Lawrence Berkeley National Laboratory
Ordering schemes for sparse matrices using modern programming
- Author(s): Oliker, Leonid
- Li, Xiaoye
- Husbands, Parry
- Biswas, Rupak
- et al.
The Conjugate Gradient (CG) algorithm is perhaps the best-known iterative technique to solve sparse linear systems that are symmetric and positive definite. In previous work, we investigated the effects of various ordering and partitioning strategies on the performance of CG using different programming paradigms and architectures. This paper makes several extensions to our prior research. First, we present a hybrid(MPI+OpenMP) implementation of the CG algorithm on the IBM SP and show that the hybrid paradigm increases programming complexity with little performance gains compared to a pure MPI implementation.

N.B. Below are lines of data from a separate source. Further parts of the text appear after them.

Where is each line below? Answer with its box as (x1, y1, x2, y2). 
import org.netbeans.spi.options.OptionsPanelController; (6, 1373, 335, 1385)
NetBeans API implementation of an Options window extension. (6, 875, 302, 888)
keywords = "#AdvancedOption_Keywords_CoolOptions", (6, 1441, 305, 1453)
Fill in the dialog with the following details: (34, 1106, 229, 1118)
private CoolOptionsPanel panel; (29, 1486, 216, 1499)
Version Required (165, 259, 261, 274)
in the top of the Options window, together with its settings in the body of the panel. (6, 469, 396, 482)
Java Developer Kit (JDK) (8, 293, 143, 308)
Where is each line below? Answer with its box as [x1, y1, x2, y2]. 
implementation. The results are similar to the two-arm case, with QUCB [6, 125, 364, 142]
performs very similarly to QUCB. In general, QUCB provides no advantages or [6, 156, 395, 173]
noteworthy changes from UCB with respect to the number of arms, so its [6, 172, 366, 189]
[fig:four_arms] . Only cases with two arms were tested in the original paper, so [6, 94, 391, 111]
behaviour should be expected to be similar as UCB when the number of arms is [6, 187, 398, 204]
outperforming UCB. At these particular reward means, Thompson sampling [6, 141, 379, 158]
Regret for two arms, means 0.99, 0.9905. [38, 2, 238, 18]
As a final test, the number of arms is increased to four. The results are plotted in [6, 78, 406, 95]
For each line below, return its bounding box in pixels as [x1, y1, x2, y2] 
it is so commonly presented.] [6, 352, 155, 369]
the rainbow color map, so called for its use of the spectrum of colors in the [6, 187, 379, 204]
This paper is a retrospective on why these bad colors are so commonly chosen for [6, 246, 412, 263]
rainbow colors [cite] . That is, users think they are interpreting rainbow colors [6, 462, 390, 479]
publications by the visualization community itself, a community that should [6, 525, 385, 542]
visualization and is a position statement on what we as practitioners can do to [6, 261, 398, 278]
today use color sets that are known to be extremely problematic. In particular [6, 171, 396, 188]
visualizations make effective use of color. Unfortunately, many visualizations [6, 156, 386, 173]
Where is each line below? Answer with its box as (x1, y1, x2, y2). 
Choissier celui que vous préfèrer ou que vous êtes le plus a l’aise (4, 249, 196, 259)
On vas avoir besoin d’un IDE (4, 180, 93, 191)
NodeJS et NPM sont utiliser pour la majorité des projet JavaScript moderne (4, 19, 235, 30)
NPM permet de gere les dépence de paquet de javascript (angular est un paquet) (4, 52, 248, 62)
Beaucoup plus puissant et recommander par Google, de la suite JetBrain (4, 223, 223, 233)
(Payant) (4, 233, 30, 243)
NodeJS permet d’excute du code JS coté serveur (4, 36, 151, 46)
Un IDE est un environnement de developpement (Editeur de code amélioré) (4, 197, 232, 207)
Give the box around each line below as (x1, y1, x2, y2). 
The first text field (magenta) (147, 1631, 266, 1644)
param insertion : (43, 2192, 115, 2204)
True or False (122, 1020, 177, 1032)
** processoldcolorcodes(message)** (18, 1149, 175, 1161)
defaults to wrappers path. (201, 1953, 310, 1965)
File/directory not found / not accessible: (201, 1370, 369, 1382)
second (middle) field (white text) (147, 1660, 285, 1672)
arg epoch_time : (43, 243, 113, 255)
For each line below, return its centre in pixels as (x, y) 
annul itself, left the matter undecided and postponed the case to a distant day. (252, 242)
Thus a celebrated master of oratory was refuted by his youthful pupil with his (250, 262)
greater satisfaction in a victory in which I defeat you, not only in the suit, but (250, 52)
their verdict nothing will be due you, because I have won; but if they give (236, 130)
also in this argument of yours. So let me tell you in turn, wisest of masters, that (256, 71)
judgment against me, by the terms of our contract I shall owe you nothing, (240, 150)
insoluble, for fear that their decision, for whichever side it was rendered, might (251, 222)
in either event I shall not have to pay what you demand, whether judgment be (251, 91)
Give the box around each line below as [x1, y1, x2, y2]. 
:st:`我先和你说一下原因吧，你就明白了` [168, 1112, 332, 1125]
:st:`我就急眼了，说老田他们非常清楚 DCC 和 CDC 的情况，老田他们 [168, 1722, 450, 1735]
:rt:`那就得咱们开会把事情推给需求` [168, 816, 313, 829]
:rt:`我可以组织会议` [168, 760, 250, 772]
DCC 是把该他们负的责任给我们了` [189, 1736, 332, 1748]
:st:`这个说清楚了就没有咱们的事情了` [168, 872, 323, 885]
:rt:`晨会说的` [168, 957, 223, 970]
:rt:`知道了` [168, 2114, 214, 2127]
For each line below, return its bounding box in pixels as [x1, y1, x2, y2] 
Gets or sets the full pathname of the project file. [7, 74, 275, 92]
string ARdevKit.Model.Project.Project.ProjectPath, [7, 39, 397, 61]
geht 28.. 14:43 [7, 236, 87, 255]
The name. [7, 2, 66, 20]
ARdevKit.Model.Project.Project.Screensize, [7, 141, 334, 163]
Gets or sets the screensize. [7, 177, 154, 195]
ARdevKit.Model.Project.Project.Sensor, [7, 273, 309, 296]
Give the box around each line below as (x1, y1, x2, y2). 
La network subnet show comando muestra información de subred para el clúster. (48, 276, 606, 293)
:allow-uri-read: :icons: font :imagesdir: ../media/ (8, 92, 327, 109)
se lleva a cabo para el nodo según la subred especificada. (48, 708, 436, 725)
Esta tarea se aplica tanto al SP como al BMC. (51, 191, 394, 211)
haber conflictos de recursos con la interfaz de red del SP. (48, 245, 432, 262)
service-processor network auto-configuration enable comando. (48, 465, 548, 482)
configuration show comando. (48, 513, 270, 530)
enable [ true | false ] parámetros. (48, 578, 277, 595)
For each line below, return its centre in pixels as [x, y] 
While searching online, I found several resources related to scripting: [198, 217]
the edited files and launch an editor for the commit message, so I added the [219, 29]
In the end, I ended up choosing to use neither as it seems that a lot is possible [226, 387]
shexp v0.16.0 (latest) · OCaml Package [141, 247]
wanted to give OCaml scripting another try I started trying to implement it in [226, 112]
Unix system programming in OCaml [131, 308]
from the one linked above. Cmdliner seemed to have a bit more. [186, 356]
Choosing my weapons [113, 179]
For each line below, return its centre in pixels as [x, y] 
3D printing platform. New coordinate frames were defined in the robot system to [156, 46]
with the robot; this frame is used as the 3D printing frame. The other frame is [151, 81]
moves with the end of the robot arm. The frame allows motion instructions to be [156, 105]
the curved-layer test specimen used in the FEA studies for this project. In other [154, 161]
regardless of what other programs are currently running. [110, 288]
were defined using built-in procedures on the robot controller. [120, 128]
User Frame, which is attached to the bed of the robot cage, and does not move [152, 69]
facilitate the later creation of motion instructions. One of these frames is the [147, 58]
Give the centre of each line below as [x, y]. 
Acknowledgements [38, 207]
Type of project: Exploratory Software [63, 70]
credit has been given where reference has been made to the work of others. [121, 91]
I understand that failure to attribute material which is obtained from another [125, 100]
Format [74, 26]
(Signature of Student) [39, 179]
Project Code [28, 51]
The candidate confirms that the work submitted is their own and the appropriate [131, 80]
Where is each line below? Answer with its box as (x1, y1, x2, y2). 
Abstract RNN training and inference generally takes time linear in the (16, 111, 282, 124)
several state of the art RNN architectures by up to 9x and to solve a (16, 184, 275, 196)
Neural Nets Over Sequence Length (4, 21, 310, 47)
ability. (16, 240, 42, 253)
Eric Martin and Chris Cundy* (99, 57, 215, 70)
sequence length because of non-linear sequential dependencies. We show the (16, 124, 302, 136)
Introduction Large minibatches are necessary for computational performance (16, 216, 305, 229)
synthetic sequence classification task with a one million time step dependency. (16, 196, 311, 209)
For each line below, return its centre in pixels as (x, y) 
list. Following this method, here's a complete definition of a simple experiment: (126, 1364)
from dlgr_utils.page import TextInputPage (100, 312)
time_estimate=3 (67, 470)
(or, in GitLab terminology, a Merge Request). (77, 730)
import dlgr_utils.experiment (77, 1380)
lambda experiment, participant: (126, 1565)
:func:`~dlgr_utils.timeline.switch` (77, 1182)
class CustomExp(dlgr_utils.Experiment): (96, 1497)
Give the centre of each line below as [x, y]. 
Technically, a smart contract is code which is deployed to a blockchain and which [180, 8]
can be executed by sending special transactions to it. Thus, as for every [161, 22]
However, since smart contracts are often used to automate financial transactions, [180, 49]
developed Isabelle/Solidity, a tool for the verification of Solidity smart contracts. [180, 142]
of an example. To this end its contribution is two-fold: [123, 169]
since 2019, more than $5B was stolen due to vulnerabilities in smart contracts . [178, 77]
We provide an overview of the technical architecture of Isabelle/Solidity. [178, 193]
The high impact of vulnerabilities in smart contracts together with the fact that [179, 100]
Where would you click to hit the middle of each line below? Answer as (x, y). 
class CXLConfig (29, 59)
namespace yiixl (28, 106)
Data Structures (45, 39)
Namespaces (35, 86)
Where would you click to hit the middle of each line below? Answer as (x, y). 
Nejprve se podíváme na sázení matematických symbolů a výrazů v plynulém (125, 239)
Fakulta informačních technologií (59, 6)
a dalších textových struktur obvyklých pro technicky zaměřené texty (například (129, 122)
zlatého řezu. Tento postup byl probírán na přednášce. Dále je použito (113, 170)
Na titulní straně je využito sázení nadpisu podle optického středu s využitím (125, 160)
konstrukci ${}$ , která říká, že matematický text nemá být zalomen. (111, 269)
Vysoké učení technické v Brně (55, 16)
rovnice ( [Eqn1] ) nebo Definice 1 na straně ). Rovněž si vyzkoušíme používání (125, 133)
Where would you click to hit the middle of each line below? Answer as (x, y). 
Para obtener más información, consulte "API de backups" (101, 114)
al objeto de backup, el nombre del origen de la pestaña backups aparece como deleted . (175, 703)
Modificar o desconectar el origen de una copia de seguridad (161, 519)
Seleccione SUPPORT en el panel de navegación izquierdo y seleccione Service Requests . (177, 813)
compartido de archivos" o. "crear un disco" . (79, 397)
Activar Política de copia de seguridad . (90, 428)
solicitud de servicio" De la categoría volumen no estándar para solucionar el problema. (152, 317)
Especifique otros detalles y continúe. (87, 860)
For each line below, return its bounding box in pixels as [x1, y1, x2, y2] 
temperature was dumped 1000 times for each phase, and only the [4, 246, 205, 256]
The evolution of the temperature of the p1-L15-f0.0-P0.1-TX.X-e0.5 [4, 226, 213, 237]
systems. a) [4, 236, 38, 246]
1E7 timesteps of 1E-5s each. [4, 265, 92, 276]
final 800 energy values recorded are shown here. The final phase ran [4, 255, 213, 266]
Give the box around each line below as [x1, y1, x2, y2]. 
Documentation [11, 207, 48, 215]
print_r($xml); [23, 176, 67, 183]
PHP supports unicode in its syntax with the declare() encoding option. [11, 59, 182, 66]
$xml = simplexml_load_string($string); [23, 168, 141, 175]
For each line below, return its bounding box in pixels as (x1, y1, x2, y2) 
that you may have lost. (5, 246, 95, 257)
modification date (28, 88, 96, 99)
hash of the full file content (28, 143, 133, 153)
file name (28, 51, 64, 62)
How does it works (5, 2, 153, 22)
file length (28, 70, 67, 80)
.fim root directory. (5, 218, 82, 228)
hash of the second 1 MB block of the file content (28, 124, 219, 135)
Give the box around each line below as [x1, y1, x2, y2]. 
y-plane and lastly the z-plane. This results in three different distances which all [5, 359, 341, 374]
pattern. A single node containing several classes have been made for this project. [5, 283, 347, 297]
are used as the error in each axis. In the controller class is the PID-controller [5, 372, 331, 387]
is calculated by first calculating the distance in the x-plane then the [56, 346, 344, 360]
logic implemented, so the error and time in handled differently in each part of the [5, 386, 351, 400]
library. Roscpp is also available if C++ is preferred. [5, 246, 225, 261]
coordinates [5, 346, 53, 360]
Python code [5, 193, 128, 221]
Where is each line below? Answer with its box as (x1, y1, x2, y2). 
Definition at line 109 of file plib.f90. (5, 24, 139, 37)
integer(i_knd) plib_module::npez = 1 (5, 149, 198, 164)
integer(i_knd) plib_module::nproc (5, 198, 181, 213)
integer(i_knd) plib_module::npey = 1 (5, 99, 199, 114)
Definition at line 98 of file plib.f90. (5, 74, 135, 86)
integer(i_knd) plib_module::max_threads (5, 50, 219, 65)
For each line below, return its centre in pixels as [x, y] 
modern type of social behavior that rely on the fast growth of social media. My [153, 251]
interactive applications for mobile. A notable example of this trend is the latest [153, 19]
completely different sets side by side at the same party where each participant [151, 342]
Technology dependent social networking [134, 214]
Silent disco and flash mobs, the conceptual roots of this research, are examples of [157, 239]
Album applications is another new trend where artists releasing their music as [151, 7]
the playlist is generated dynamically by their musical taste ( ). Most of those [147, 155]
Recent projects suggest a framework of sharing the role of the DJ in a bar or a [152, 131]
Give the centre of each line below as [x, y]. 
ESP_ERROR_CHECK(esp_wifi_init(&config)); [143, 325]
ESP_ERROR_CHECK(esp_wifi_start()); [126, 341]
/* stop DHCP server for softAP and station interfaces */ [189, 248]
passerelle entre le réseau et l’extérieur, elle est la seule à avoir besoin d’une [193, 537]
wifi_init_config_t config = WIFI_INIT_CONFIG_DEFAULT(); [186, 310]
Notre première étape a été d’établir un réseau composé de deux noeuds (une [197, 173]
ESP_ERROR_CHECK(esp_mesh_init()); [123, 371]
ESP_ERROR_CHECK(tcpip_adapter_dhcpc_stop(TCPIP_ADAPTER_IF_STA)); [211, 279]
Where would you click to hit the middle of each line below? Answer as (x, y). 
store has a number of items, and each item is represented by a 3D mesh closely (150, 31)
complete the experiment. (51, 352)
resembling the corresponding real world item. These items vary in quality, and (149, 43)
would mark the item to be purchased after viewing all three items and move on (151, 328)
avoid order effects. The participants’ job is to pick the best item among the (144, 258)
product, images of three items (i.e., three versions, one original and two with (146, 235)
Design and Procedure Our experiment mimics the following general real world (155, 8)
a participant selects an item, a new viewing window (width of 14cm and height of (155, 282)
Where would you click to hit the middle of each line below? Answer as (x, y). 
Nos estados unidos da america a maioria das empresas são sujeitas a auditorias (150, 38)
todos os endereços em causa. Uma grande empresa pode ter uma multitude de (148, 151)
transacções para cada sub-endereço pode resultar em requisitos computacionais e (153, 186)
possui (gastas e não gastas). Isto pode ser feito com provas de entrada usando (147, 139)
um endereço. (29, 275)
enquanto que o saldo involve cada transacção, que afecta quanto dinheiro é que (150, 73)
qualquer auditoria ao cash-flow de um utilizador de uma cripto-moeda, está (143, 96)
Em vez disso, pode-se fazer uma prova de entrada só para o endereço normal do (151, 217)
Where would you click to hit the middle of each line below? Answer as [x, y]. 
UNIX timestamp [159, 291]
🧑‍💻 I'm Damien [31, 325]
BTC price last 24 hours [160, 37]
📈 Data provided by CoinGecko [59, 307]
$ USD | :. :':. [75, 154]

For ill-conditioned linear systems, it is often necessary to use a preconditioning technique. We present MPI results for ILU(0) preconditioned CG (PCG) using the BlockSolve95 library, and show that the initial ordering of the input matrix dramatically affect PCG's performance. Finally, a multithreaded version of the PCG is developed on the Cray (Tera) MTA. Unlike the message-passing version, this implementation did not require the complexities of special orderings or graph dependency analysis. However, only limited scalability was achieved due to the lack of available thread level parallelism.